As An Early Adopter Of Computer Vision, How Have You Seen The Computer Vision Domain Change In The Past 20+ Years? What Have Been Some Notable Applications Of Computer Vision Technology?
When you say computer vision, I think you mean two things: the first is image classification, and the second is object recognition. For Image classification, you give the computer an image, and it’ll tell you whether the image is a flower, an animal, or something else. You give the computer an image of a person, and it’ll tell you which celebrity it is. So, the technology categorizes the images. Object detection technologies in self-driving cars, for example, need to detect whether there are pedestrians nearby, what’s the color of the traffic light ahead, things like that. That’s object detection: you can detect what’s in the image, especially in the typical case in which multiple objects are present in an image. I think AI and deep learning have helped these technology areas improve quite a bit in both domains.

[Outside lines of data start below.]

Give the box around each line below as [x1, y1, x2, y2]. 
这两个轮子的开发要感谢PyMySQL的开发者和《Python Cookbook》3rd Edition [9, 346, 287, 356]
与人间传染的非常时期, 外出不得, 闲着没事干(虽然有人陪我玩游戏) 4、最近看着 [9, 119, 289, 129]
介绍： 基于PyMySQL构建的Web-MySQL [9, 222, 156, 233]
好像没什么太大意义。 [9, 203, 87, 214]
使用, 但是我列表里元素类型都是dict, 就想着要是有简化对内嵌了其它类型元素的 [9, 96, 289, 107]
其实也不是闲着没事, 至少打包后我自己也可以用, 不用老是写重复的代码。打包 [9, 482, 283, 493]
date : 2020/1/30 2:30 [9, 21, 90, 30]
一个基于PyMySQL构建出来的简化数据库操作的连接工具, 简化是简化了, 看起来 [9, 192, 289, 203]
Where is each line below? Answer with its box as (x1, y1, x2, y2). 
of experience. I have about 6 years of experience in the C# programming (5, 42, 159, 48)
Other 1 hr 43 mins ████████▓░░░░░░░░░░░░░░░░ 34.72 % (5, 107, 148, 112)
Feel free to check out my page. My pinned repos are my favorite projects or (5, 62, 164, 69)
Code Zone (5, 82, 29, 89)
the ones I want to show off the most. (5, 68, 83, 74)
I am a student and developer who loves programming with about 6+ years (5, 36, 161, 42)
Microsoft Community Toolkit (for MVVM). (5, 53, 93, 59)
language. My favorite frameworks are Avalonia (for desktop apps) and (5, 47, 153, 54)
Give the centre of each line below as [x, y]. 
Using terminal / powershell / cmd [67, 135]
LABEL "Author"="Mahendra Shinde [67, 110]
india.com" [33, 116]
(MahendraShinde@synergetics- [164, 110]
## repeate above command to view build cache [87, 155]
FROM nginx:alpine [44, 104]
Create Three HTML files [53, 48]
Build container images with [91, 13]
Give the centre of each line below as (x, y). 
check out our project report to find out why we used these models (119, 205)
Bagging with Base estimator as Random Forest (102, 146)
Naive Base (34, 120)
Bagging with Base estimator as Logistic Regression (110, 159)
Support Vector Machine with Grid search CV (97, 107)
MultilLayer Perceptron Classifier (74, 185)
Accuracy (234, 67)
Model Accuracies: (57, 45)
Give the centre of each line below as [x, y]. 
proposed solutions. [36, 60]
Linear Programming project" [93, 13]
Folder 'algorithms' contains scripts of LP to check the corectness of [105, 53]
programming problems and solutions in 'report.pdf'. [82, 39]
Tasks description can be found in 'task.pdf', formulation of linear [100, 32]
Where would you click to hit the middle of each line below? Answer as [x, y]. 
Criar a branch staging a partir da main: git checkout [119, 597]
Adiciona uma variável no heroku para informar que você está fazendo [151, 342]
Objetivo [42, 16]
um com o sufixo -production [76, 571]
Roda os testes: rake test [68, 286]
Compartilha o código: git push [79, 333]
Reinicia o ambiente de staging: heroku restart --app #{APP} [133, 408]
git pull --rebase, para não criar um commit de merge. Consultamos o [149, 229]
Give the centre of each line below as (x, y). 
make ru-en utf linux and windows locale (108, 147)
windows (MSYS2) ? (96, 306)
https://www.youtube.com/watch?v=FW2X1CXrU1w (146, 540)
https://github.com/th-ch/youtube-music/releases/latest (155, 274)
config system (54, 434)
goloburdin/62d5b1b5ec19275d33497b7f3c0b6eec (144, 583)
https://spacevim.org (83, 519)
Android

Such technologies have been applied everywhere, for everyday life. All smartphones have facial recognition technology built-in today. Some companies deploy facial recognition technology outside of personal use to see, for instance, if you’re an employee or not of said company.
Grokstyle, one of our portfolio companies, has been in the news lately for GrokNet technology powering Facebook’s new AI shopping too, after acquired by Facebook successfully last year. What Grokstyle’s technology did was it helped you identify objects in images. Given a picture, it can tell you what the furniture in the picture is, such as what kind of bag a person is carrying and the bag’s brand. Grokstyle was working with IKEA (Scandinavian Furnishings Company) to deploy their technology. If you want to buy a piece of furniture from IKEA, for instance, you would want to know what it looks like in your home. So, Grokstyle uses AR technology to show you what the table would look like when it’s put in your family room. That’s all based on computer vision.
With All These Applications In Mind, Including Grokstyle, What Do You Think Have Been Some Important Breakthroughs In This Field That Enable These Technologies And Where Do You See Room For Growth?
For image classification, it’s mostly a combination of neural networks. For object detection, it used to be a complicated problem because there are many different types of objects; they may be in different parts of the image. Nowadays, there are some advances like YOLO (You Only Look Once), a deep learning technology that makes object detection very efficient. Because of this, object detection can now be applied everywhere.
Besides the applications I’ve already mentioned, there’s also process automation based on computer vision. The next thing we can anticipate with regards to breakthroughs in computer vision will be in healthcare, in which we want to see more progress. Today, we rely on doctors to read X-ray images, to understand CT scans, and to diagnose patients based on what they see. But doctors might make mistakes, and different doctors classify diseases differently. Computer vision can make good doctors better.
How do you think Amino leads with regards to investing in computer vision technologies, and how does Amino use its platform to be a leader in this space?
At Amino, our partners are all tech-savvy, and we feel very comfortable investing as the first check-in technology, especially domains like big data and machine learning. That’s our advantage.
Also, we are based in Silicon Valley. That’s where technological trends come from. We want to take advantage of both our location and expertise areas. By investing in technologies like computer vision and AI, we can do much better than other investors in this regard.